* GIVEN ENTRIES:
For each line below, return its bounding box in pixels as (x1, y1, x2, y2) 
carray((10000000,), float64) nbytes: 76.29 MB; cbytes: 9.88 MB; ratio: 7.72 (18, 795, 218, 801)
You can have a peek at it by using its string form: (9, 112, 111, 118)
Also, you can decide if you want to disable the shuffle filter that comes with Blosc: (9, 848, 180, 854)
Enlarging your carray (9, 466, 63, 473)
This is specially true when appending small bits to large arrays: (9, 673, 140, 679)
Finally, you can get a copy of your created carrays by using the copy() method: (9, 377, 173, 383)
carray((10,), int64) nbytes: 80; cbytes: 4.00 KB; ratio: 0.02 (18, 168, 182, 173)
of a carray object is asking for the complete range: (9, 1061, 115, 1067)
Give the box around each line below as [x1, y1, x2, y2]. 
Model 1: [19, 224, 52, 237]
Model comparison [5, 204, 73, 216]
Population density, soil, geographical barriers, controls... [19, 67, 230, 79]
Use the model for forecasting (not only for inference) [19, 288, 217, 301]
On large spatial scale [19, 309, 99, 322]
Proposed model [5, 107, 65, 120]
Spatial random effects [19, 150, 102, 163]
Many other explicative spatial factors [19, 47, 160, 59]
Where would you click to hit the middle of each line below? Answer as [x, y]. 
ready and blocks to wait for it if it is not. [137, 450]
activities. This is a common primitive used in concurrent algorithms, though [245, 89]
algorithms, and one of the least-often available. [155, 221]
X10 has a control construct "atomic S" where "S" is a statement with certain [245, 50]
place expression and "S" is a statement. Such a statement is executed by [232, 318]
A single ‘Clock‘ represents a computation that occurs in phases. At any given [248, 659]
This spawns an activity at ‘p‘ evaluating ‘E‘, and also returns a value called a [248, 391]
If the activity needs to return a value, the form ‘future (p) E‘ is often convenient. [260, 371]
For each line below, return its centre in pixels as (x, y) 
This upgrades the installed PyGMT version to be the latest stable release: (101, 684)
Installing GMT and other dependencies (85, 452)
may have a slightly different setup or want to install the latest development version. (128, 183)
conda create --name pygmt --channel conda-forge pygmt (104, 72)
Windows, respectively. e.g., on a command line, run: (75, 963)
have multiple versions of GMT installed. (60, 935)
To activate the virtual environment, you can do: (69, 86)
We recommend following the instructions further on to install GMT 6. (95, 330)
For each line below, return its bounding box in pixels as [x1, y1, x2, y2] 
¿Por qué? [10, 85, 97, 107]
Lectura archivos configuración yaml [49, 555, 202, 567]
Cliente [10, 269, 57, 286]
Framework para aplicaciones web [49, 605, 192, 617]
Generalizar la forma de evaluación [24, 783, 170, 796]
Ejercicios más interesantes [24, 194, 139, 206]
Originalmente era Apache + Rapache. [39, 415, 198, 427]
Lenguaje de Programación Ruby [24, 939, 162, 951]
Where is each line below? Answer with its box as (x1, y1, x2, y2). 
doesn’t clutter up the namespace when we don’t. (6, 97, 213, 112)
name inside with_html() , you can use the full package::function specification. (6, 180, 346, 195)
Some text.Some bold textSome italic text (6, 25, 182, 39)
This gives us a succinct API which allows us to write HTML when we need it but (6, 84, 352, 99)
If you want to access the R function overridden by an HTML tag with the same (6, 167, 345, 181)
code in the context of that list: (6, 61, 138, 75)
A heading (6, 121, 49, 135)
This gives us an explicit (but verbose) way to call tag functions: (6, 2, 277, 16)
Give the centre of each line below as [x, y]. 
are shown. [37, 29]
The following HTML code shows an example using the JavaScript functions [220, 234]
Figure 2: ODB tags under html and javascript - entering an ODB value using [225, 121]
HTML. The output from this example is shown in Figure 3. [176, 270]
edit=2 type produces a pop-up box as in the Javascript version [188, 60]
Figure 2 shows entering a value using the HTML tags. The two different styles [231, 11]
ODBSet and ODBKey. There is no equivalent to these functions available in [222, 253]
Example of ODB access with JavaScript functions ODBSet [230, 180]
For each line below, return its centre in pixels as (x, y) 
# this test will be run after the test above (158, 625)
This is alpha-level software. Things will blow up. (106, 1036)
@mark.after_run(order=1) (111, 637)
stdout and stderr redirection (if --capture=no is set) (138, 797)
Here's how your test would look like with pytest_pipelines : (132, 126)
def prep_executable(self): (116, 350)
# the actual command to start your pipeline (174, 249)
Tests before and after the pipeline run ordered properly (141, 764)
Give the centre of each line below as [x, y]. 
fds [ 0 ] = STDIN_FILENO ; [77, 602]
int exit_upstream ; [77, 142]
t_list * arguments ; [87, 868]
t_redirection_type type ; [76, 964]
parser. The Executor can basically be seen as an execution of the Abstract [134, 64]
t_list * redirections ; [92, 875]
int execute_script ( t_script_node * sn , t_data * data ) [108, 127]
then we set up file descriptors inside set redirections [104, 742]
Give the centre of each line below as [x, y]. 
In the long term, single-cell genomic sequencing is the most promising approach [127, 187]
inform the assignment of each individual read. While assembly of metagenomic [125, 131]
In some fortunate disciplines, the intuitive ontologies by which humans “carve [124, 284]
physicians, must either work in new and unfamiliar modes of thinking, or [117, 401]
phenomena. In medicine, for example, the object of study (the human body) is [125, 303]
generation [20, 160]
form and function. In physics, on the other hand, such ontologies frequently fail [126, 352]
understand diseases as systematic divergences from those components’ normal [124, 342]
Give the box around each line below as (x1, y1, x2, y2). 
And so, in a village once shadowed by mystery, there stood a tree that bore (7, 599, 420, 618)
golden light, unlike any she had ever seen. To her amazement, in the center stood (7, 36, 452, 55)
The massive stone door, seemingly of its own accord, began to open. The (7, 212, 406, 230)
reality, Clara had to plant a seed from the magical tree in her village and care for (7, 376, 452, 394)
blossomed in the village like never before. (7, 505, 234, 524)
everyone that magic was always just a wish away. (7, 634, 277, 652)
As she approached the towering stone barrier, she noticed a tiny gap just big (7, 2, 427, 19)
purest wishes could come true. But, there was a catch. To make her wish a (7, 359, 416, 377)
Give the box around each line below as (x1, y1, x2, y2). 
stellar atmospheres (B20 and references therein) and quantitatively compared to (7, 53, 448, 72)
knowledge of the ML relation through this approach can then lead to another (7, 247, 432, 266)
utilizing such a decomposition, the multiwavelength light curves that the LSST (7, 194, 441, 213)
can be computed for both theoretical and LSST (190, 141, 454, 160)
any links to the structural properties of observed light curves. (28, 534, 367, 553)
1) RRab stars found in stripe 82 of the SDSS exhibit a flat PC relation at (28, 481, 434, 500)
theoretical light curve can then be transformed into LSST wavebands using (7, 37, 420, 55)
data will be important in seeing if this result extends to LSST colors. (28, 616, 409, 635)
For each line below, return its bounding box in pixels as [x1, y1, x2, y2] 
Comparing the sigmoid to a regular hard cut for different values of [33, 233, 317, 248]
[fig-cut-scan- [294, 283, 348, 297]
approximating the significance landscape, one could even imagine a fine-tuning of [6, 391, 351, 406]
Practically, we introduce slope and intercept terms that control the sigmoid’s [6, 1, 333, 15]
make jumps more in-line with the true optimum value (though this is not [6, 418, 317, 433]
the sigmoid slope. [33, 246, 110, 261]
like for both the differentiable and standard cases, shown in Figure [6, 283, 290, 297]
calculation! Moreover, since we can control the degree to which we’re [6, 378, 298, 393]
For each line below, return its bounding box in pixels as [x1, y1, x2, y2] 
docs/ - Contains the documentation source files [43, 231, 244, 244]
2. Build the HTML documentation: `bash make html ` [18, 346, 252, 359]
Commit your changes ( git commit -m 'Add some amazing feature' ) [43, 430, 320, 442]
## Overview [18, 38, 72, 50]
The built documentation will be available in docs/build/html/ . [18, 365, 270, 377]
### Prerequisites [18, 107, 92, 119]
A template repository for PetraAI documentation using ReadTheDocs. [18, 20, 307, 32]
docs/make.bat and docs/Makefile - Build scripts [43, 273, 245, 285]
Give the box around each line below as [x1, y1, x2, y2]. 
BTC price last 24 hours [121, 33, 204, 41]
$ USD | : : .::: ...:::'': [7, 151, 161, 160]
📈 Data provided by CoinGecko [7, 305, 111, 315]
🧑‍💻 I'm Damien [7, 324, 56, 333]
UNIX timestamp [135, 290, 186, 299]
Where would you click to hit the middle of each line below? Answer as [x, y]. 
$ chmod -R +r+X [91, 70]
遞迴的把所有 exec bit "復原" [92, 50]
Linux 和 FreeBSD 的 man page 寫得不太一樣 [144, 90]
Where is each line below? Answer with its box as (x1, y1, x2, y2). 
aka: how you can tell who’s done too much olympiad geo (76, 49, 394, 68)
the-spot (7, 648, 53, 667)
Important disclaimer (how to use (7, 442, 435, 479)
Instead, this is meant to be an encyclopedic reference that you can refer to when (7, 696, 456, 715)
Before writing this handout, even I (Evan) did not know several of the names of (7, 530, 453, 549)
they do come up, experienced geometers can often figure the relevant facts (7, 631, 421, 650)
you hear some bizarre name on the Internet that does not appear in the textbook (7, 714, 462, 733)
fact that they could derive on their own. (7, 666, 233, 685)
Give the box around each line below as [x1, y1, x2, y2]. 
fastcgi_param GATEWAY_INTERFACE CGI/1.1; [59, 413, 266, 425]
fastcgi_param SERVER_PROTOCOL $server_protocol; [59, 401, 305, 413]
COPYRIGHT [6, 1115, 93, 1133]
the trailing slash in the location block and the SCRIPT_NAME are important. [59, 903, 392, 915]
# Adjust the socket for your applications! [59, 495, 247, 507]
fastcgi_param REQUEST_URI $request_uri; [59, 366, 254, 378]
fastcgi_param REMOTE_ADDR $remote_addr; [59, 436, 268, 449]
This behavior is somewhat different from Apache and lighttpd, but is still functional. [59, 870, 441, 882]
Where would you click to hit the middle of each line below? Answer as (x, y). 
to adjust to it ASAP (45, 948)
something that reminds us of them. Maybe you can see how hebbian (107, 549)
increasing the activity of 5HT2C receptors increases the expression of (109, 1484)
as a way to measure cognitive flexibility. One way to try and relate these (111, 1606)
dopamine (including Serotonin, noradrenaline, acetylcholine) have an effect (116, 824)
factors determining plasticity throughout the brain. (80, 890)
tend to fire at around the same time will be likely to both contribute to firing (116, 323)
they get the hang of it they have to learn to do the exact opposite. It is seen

* INSTRUCTIONS FOR THE TASK: What you give back should be only the lines of the records above, starting at the line with "A heading (6, 121, 49, 135)" and ending at the line with "ODBSet and ODBKey.", restated word for word.

* REPLY:
A heading (6, 121, 49, 135)
This gives us an explicit (but verbose) way to call tag functions: (6, 2, 277, 16)
Give the centre of each line below as [x, y]. 
are shown. [37, 29]
The following HTML code shows an example using the JavaScript functions [220, 234]
Figure 2: ODB tags under html and javascript - entering an ODB value using [225, 121]
HTML. The output from this example is shown in Figure 3. [176, 270]
edit=2 type produces a pop-up box as in the Javascript version [188, 60]
Figure 2 shows entering a value using the HTML tags. The two different styles [231, 11]
ODBSet and ODBKey. There is no equivalent to these functions available in [222, 253]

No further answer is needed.